### What to work on
Every entry below should be reproduced exactly; no picture is to be included.
Top of Provided records
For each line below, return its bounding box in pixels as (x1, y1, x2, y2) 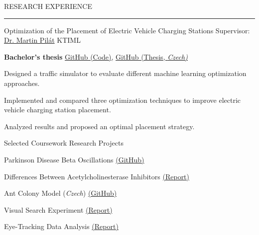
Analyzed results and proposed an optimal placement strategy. (4, 121, 195, 131)
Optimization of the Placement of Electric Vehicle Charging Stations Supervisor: (4, 25, 250, 35)
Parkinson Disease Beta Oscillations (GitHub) (4, 154, 144, 164)
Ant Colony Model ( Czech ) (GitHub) (4, 188, 117, 198)
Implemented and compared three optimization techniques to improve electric (4, 94, 241, 105)
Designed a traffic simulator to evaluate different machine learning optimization (4, 68, 247, 78)
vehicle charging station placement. (4, 104, 111, 115)
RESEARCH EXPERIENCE (4, 1, 92, 11)
Bottom of Provided records
### Completed task
For each line below, return its bounding box in pixels as (x1, y1, x2, y2) 
Analyzed results and proposed an optimal placement strategy. (4, 121, 195, 131)
Optimization of the Placement of Electric Vehicle Charging Stations Supervisor: (4, 25, 250, 35)
Parkinson Disease Beta Oscillations (GitHub) (4, 154, 144, 164)
Ant Colony Model ( Czech ) (GitHub) (4, 188, 117, 198)
Implemented and compared three optimization techniques to improve electric (4, 94, 241, 105)
Designed a traffic simulator to evaluate different machine learning optimization (4, 68, 247, 78)
vehicle charging station placement. (4, 104, 111, 115)
RESEARCH EXPERIENCE (4, 1, 92, 11)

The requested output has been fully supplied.